RESULT: Exor closed the first half of 2021 with a consolidated profit of €838 million, resulting in an improvement of €2,156 million compared to the first half of 2020 (which ended with a consolidated loss of €1,318 million mainly attributable to the negative impact of the COVID-19 pandemic on the operating companies).

The improvement is mainly attributable to the strong performances of the operating companies (+€2,636 million), partially offset by a non-recurring loss (€504 million) arising from the deconsolidation of FCA, following the merger with PSA. In particular, in accordance with accounting principles, Exor recognized to the income statement its share of negative exchange differences on translation previously classified in the FCA’s net equity.

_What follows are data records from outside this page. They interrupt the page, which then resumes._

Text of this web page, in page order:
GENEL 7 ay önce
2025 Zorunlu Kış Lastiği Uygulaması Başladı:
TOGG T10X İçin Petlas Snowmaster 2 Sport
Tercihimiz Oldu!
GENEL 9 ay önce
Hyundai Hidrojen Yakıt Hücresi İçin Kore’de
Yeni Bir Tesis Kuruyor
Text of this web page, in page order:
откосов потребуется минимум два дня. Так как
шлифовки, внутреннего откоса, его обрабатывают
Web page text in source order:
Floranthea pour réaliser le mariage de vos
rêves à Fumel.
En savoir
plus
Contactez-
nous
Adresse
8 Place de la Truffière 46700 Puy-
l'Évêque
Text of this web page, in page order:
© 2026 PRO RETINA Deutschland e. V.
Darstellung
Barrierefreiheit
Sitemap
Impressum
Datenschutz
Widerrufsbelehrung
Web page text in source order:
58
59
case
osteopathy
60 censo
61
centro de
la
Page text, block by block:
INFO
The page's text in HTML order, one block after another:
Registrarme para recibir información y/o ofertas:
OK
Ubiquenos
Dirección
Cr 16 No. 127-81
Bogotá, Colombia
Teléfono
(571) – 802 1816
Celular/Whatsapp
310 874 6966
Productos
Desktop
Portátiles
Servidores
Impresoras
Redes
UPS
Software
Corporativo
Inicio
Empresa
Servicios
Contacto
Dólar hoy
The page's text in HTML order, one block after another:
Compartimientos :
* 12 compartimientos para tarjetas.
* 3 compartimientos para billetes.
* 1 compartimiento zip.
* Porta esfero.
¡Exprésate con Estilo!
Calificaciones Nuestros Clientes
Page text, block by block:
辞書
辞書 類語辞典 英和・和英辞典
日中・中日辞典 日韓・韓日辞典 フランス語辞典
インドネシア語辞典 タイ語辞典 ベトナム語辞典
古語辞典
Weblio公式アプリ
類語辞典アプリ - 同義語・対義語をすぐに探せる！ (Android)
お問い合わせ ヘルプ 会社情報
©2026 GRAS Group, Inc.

EQUITY: At 30 June 2021 the consolidated equity attributable to owners of the parent amounts to €15,022 million with a net increase of €1,932 million, compared to €13,090 million at 31 December 2020.

NET FINANCIAL POSITION: The consolidated net financial position of the Holdings System at 30 June 2021 is a negative €3,129 million and reflects a positive change of €122 million compared to the negative financial position of €3,251 million at 31 December 2020, mainly due to dividends received from investments (€1,101 million), partially offset by investments (€862 million) and dividend distributed (€100 million).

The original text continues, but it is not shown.